### Task brief
Go through the records and report each line in which the word "analysis" occurs.
Start of Data to process
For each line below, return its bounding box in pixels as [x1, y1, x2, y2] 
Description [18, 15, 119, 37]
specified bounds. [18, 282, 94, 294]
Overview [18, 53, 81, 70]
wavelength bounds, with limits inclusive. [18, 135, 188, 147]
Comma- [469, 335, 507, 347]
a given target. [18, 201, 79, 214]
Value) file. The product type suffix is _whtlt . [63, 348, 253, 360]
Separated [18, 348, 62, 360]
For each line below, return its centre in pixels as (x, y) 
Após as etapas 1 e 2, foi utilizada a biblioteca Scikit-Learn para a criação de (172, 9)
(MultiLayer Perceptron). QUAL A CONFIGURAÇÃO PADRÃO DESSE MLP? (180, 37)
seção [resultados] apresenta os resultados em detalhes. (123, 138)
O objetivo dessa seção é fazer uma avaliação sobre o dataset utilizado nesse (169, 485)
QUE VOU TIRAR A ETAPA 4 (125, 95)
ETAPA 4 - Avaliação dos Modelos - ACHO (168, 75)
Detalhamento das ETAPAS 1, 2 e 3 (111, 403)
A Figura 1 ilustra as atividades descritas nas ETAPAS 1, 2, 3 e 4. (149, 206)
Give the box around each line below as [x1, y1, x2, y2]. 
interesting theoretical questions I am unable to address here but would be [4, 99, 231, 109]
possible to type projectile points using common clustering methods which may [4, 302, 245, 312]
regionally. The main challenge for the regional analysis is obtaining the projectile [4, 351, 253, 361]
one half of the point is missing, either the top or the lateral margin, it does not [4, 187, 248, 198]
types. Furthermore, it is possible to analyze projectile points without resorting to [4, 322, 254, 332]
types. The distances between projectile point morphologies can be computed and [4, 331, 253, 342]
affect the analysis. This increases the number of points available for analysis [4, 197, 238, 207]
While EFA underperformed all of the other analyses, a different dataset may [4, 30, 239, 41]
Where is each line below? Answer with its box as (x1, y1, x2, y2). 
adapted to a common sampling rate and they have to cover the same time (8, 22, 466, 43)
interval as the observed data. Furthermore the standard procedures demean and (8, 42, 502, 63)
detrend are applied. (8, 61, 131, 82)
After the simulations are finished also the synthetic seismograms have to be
End of Data to process
### The completed task
regionally. The main challenge for the regional analysis is obtaining the projectile [4, 351, 253, 361]
affect the analysis. This increases the number of points available for analysis [4, 197, 238, 207]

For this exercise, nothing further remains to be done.